WHAT THE TASK REQUIRES
Go through the entries below and print, exactly, the lines starting at the one with "Inverta a palavra [31, 340, 137, 361]" and ending at the one with "alphanumeric, '-', '.', ',', '_', '~', and", keeping both ends and no others.
BEGIN DATA SECTION
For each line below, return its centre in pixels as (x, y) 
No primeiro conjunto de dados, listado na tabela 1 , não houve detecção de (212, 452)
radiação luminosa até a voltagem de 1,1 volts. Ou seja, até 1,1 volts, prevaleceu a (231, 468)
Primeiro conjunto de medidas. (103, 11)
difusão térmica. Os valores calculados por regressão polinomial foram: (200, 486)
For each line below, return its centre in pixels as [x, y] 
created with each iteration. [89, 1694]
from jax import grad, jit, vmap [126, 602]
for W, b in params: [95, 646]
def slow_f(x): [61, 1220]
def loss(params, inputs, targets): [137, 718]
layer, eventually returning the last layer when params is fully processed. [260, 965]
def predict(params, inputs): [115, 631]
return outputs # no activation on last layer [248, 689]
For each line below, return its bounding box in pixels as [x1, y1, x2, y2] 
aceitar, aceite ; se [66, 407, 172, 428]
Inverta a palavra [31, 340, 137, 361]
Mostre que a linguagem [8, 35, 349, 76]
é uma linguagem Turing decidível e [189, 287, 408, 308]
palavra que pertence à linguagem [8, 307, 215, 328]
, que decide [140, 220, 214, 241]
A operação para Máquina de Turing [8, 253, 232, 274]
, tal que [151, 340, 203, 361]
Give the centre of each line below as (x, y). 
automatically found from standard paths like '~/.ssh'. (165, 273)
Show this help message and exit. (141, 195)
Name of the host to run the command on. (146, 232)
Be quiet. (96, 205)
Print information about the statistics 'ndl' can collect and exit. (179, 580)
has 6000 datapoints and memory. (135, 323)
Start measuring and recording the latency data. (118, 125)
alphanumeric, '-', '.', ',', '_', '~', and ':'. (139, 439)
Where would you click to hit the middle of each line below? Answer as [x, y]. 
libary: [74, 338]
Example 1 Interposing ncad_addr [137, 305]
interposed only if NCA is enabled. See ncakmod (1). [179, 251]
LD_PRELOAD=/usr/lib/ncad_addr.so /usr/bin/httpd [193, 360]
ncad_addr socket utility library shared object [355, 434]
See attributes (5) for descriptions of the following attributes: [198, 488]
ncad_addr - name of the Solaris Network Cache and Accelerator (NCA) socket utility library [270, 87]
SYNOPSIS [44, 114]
END DATA SECTION
BEGIN DATA SECTION
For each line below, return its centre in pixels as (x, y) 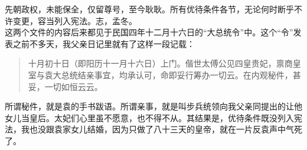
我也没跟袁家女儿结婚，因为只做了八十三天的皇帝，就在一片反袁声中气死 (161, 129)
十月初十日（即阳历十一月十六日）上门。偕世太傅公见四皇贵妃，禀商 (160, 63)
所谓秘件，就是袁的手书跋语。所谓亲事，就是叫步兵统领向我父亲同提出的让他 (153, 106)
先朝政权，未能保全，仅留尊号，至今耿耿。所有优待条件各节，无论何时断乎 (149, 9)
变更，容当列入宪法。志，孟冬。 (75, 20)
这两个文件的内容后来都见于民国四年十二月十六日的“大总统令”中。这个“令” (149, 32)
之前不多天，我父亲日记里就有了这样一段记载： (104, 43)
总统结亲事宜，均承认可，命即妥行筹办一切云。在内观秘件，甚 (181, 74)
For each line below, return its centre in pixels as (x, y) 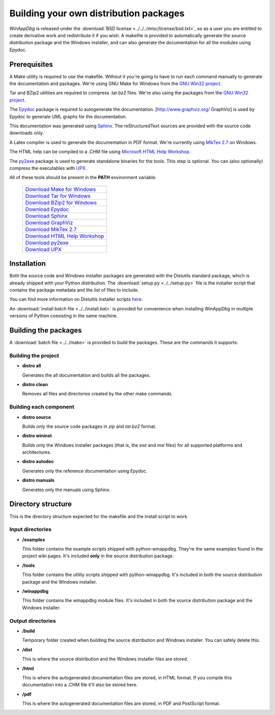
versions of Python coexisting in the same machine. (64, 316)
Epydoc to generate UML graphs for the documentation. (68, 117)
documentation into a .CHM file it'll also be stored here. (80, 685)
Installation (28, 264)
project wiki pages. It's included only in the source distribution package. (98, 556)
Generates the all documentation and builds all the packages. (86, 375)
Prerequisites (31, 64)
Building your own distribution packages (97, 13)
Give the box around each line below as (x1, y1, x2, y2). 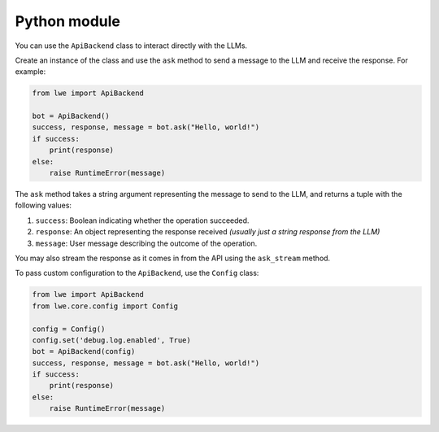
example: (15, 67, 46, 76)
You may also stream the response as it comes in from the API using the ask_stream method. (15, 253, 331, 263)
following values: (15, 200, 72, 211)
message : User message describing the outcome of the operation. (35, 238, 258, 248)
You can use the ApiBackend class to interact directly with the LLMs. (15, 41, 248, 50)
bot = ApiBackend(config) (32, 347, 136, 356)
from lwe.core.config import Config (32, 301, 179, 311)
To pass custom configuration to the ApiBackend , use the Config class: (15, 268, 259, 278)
END DATA SECTION
RESPONSE BELOW
Inverta a palavra [31, 340, 137, 361]
Mostre que a linguagem [8, 35, 349, 76]
é uma linguagem Turing decidível e [189, 287, 408, 308]
palavra que pertence à linguagem [8, 307, 215, 328]
, que decide [140, 220, 214, 241]
A operação para Máquina de Turing [8, 253, 232, 274]
, tal que [151, 340, 203, 361]
Give the centre of each line below as (x, y). 
automatically found from standard paths like '~/.ssh'. (165, 273)
Show this help message and exit. (141, 195)
Name of the host to run the command on. (146, 232)
Be quiet. (96, 205)
Print information about the statistics 'ndl' can collect and exit. (179, 580)
has 6000 datapoints and memory. (135, 323)
Start measuring and recording the latency data. (118, 125)
alphanumeric, '-', '.', ',', '_', '~', and ':'. (139, 439)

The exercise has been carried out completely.